Required action:
Isolate every line in the records below with "initial" in it.

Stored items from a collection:
####
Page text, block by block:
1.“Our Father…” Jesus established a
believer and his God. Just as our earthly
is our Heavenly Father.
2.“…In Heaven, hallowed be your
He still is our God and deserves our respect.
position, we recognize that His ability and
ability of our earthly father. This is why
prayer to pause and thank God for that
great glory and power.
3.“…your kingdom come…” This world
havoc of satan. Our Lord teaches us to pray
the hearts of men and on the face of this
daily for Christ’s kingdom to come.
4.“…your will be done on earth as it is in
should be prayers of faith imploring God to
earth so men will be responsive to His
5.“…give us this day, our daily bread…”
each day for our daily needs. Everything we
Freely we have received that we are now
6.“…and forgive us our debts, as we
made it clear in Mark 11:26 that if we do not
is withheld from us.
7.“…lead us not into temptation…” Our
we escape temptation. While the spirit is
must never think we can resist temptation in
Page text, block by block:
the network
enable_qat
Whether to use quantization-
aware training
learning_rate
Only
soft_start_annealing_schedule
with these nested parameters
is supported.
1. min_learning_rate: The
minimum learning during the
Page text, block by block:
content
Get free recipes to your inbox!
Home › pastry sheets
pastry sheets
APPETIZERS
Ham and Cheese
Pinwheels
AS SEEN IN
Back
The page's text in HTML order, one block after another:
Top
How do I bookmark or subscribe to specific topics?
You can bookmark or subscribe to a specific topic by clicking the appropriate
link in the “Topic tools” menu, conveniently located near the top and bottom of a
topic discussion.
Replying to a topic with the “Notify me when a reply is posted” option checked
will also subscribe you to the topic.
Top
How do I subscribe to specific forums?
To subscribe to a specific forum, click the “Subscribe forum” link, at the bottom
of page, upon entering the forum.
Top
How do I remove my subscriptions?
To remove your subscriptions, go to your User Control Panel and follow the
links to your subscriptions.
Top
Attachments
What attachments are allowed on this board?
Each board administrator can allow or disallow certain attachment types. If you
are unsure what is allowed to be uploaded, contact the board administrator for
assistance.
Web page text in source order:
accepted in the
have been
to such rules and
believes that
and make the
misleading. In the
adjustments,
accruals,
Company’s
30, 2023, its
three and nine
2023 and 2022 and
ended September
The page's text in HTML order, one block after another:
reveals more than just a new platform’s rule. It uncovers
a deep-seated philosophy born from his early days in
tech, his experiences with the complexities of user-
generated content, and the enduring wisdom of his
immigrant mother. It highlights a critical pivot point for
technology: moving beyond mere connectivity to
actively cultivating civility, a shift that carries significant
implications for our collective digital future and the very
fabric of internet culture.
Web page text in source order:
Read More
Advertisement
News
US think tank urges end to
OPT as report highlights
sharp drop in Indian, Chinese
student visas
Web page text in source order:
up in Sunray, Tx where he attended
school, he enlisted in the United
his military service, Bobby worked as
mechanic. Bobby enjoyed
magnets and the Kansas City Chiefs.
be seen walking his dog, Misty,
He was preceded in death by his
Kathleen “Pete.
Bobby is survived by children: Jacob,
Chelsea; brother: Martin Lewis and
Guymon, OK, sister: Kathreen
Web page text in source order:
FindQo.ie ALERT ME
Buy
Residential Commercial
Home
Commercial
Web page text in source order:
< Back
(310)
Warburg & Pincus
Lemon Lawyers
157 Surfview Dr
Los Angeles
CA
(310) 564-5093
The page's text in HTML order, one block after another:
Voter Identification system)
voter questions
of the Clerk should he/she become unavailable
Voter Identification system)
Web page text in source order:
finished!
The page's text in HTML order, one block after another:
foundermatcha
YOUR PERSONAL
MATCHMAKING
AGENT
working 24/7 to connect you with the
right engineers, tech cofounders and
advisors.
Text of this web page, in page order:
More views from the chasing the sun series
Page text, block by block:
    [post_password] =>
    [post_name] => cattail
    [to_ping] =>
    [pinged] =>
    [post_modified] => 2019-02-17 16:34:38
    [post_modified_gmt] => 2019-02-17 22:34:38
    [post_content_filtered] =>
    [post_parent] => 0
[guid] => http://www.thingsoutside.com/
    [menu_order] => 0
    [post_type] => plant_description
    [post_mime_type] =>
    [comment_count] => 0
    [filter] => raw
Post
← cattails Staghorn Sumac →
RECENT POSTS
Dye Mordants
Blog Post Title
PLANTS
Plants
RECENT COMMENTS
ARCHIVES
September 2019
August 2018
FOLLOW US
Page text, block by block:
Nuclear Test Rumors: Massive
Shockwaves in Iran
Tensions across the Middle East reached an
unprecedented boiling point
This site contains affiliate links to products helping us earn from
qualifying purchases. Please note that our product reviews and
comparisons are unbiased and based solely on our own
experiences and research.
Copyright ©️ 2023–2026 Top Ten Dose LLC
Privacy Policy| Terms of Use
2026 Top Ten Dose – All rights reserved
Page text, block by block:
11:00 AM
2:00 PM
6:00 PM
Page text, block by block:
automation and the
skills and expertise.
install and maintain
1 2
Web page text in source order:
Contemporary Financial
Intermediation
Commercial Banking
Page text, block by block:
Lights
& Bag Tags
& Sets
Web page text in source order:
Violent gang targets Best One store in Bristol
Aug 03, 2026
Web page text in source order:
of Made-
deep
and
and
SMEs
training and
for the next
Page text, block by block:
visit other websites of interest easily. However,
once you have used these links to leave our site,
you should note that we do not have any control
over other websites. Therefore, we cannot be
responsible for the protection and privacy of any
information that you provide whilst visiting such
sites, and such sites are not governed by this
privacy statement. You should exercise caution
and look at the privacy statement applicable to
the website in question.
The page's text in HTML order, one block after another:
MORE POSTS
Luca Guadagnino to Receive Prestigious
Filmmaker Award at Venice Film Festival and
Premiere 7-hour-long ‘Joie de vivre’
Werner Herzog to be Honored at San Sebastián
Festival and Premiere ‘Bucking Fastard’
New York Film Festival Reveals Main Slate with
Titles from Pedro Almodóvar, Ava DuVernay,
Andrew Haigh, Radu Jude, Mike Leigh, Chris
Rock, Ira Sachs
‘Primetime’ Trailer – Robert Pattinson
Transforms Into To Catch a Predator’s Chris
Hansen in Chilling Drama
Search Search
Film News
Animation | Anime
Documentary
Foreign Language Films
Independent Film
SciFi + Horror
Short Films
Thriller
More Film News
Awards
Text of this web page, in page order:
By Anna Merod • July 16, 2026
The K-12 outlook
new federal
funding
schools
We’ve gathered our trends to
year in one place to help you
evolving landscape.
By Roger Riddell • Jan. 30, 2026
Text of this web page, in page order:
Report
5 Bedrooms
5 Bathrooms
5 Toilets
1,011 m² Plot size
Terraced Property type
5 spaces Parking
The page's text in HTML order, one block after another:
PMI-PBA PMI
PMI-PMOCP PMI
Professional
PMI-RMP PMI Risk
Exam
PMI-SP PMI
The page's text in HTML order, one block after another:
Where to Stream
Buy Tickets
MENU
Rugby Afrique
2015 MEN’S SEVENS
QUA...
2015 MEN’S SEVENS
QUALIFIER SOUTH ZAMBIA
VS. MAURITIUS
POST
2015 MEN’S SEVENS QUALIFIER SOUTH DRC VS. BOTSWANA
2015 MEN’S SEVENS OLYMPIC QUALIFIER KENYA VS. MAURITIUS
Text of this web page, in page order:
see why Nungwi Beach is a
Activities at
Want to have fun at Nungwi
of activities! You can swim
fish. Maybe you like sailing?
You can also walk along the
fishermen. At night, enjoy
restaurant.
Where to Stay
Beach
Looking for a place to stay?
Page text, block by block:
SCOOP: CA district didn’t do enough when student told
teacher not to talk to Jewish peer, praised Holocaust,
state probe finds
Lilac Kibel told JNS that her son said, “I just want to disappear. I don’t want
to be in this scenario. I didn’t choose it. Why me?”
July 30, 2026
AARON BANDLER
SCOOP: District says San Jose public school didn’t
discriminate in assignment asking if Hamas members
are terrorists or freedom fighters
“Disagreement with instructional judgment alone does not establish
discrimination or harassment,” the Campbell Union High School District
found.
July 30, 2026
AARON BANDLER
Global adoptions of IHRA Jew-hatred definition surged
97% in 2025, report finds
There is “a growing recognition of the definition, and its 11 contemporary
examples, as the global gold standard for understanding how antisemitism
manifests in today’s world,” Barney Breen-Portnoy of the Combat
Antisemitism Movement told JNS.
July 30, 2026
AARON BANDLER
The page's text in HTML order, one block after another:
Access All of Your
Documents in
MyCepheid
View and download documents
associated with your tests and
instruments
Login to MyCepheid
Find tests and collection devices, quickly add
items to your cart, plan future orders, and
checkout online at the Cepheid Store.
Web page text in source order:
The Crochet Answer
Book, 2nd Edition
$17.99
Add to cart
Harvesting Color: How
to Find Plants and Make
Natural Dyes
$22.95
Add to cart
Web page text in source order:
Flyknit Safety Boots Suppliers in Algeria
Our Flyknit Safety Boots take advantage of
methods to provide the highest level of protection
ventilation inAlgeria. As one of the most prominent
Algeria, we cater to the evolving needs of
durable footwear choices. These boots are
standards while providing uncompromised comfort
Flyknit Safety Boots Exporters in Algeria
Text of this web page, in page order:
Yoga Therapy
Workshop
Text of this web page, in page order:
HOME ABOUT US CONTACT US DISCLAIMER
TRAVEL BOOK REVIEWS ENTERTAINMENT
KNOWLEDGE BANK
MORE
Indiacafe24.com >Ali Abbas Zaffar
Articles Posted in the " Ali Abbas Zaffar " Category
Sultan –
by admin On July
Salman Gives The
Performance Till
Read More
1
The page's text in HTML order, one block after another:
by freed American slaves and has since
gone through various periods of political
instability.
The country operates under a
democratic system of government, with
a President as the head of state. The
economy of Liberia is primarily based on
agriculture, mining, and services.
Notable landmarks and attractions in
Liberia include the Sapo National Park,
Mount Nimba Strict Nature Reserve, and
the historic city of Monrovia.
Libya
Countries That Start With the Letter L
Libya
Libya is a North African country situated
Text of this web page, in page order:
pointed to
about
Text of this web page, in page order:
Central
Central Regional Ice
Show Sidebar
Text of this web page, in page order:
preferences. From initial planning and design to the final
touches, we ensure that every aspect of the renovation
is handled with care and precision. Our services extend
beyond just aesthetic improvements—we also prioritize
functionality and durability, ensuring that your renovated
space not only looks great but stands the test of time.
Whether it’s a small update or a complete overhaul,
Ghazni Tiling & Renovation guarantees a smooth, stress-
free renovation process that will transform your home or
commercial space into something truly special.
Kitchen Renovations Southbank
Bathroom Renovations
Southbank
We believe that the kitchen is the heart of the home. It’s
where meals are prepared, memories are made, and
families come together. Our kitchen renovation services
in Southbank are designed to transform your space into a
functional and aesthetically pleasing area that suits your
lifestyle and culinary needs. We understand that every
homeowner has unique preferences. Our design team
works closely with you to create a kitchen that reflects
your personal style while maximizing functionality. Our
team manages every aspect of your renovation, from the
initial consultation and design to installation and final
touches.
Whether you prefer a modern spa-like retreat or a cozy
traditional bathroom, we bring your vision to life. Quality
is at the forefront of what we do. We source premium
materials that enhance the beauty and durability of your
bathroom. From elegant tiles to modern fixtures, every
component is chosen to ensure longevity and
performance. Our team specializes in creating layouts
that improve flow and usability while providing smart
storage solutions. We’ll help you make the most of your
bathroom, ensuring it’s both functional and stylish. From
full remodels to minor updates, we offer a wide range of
####
Answer space:
preferences. From initial planning and design to the final
initial consultation and design to installation and final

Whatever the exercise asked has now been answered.